▶ **Work instruction**:
Copy out all the lines of the data precisely, omitting any pictures.

Start of Given records

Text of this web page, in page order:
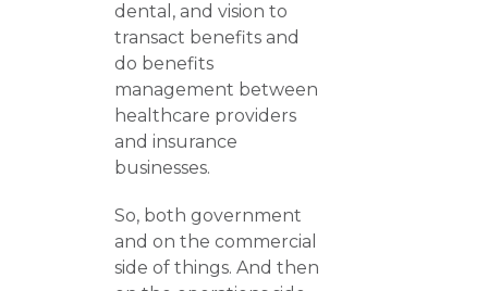
dental, and vision to
transact benefits and
do benefits
management between
healthcare providers
and insurance
businesses.
So, both government
and on the commercial
side of things. And then
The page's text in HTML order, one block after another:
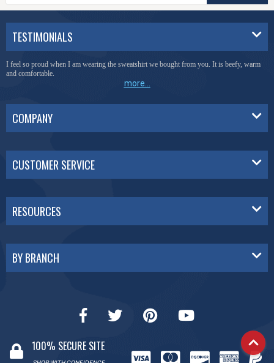
TESTIMONIALS
I feel so proud when I am wearing the sweatshirt we bought from you. It is beefy, warm
and comfortable.
more...
COMPANY
CUSTOMER SERVICE
RESOURCES
BY BRANCH
100% SECURE SITE
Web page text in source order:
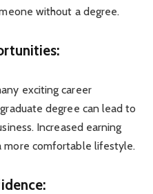
without a degree.
exciting career
degree can lead to
Increased earning
more comfortable lifestyle.

End of Given records

▶ **Solved problem**:
Text of this web page, in page order:
dental, and vision to
transact benefits and
do benefits
management between
healthcare providers
and insurance
businesses.
So, both government
and on the commercial
side of things. And then
The page's text in HTML order, one block after another:
TESTIMONIALS
I feel so proud when I am wearing the sweatshirt we bought from you. It is beefy, warm
and comfortable.
more...
COMPANY
CUSTOMER SERVICE
RESOURCES
BY BRANCH
100% SECURE SITE
Web page text in source order:
without a degree.
exciting career
degree can lead to
Increased earning
more comfortable lifestyle.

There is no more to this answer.